Em contraciclo e já não podendo invocar desconhecimento sobre a gravidade do Convid e a emergência da questão de saúde pública, Nuno Lobo, Presidente da Associação de Futebol de Lisboa, manifestou-se contra o cancelamento dos campeonatos das equipas de formação, tal como fora decidido pela Federação Portuguesa de Futebol. Segundo mesmo, a vir a existir tal cancelamento, este deverá atender aos “interesses desportivos” e aos “interesses financeiros” dos clubes da capital. Pelos vistos, para a Associação de Futebol de Lisboa, os ditos interesses económicos devem prevalecer sobre a saúde de crianças e adolescentes.

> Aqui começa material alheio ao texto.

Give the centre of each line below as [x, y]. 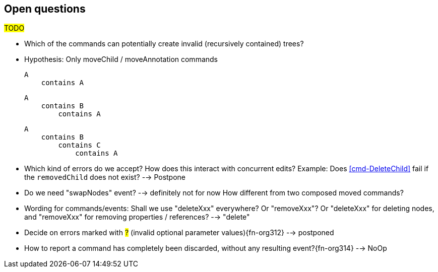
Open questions [45, 9]
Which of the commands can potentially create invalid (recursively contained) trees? [164, 44]
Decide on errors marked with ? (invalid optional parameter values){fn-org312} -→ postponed [179, 233]
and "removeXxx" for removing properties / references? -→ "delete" [137, 217]
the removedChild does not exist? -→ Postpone [105, 177]
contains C [79, 145]
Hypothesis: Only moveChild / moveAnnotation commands [121, 59]
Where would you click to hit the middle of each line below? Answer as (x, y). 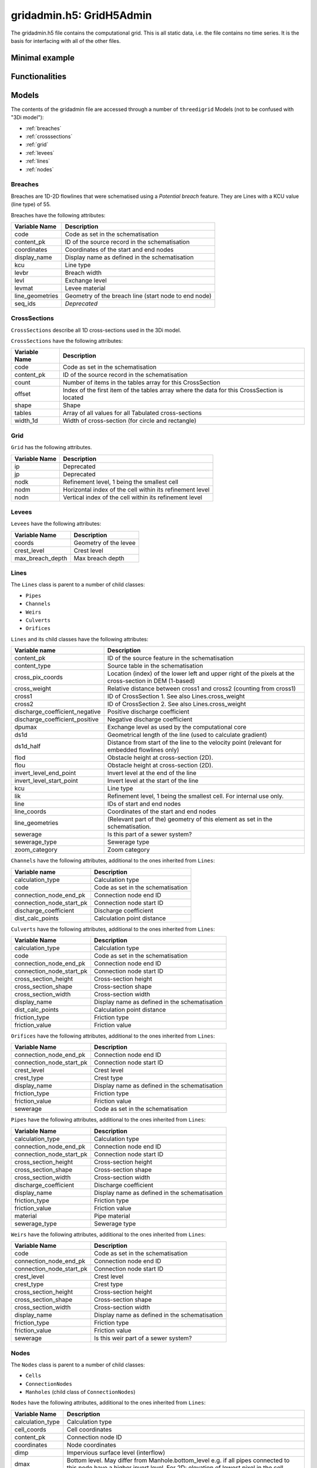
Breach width (83, 272)
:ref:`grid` (37, 144)
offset (23, 394)
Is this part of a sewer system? (149, 834)
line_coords (30, 812)
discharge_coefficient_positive (57, 719)
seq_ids (25, 304)
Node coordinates (92, 1445)
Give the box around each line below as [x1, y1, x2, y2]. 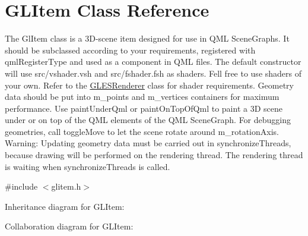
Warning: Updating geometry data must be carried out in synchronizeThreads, [5, 137, 291, 149]
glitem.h [51, 180, 81, 193]
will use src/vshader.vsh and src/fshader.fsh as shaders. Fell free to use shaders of [5, 67, 302, 79]
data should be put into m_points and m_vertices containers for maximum [5, 90, 280, 103]
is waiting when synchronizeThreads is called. [5, 160, 170, 172]
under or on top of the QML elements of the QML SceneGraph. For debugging [5, 114, 291, 126]
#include [5, 180, 38, 193]
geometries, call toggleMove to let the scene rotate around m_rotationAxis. [5, 125, 279, 137]
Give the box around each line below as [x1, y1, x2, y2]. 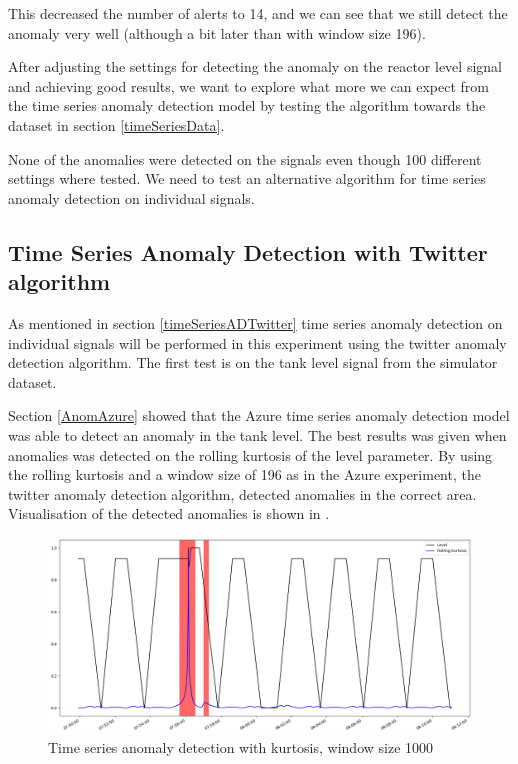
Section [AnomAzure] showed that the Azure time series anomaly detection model [8, 405, 510, 426]
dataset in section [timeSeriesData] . [8, 114, 225, 135]
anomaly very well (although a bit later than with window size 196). [8, 22, 426, 43]
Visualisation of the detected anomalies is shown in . [8, 503, 330, 524]
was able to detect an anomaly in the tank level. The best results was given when [8, 424, 507, 445]
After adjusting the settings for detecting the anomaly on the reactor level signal [8, 56, 502, 77]
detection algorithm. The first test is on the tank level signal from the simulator [8, 352, 498, 373]
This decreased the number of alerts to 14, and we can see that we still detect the [8, 3, 508, 23]
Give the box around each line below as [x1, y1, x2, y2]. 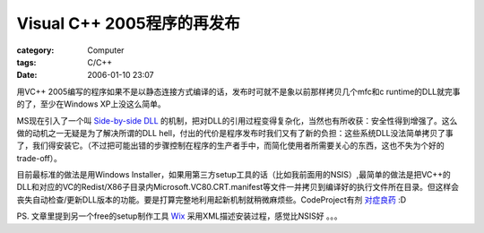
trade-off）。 [16, 152, 63, 163]
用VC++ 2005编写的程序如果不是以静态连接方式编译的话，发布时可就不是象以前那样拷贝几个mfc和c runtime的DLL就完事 [16, 86, 461, 97]
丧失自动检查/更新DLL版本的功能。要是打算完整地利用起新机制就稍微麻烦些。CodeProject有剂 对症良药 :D [16, 194, 407, 205]
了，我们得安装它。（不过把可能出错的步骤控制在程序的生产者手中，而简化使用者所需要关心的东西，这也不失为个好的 [16, 140, 445, 151]
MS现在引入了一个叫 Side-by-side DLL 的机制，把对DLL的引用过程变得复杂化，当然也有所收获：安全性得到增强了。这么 [16, 115, 458, 125]
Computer [87, 45, 125, 56]
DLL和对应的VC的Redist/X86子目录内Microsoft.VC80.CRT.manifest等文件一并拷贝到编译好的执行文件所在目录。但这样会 [16, 182, 459, 193]
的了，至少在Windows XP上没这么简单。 [16, 99, 166, 109]
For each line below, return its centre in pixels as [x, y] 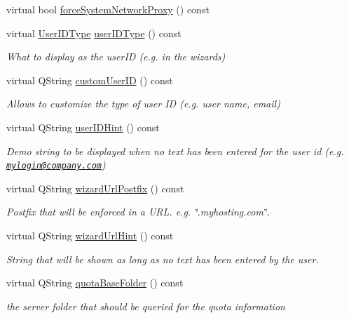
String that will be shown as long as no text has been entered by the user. [163, 259]
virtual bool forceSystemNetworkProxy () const [108, 9]
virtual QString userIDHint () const [83, 127]
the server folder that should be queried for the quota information [146, 306]
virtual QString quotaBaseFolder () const [95, 283]
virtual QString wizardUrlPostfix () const [95, 188]
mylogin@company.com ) [56, 165]
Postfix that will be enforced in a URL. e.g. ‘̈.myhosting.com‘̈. [138, 212]

Se em todas as crises há sinais de esperança, muitas delas, também servem para a verdadeira natureza de cada um se demonstrar. E a verdade é que, diga-se o que se disser, mesmo a dita esperança floresce melhor quando vemos a realidade como ela é. Ainda que não gostemos dela. Direi até que principalmente nestas ocasiões porque, como escreveu um dia Nietzsche, é preciso o caos para se gerar uma estrela.
Que a estas trevas se suceda a luz e que até lá o caminho seja trilhado com respeito pela dignidade e saúde de todos, incluindo os jovens desportistas. De novo, mais não se exige mas menos não se aceita.
A autora escreve de acordo com a antiga ortografia.